THERESA DEGENHARD, PhD

Theresa Degenhard, PhD is a neuroscientist and project lead in the CRU’s Investigator- and Industry-Initiated Trial (I2T) Management Team, facilitating the design, start-up and management of clinical trials involving advanced therapeutics such as RNA, gene and cell therapies.
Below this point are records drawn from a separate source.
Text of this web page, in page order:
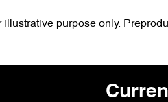
illustrative purpose only.
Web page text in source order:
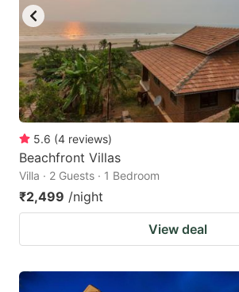
to
get
the
keyboard
shortcuts
for
changing
dates.
5.6 (4 reviews)
Beachfront Villas
Villa · 2 Guests · 1 Bedroom
₹2,499 /night
View deal
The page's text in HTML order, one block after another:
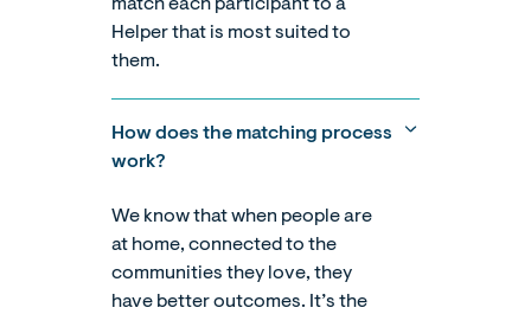
match each participant to a
Helper that is most suited to
them.
How does the matching process
work?
We know that when people are
at home, connected to the
communities they love, they
have better outcomes. It’s the
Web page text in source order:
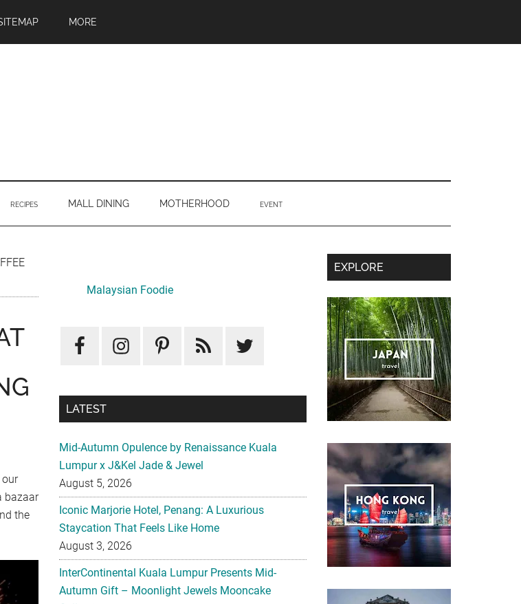
MORE
RECIPES MALL DINING MOTHERHOOD EVENT
bazaar
the
Sidebar
Malaysian Foodie
LATEST
Mid-Autumn Opulence by Renaissance Kuala
Lumpur x J&Kel Jade & Jewel
August 5, 2026
Iconic Marjorie Hotel, Penang: A Luxurious
Staycation That Feels Like Home
August 3, 2026
InterContinental Kuala Lumpur Presents Mid-
Autumn Gift – Moonlight Jewels Mooncake
Secondary
Sidebar
EXPLORE

She completed her doctoral thesis with Dr. Kevin Petrecca in the Brain Tumour Research Centre at The Neuro. Her research focussed on the diversity of brain cancers using single cell technologies, as well as cell and tissue work to identify new treatment opportunities for brain cancer patients without treatment options.

A graduate of the John Molson School of Business’s Life Science Entrepreneurship Development Program, she is well versed in balancing the scientific goals of a project with the funding and regulatory requirements to translate basic research into impactful therapeutic interventions.

She enjoys driving impactful projects to support patients, caregivers, researchers and industries to create space for successful, patient-accessible medical innovation.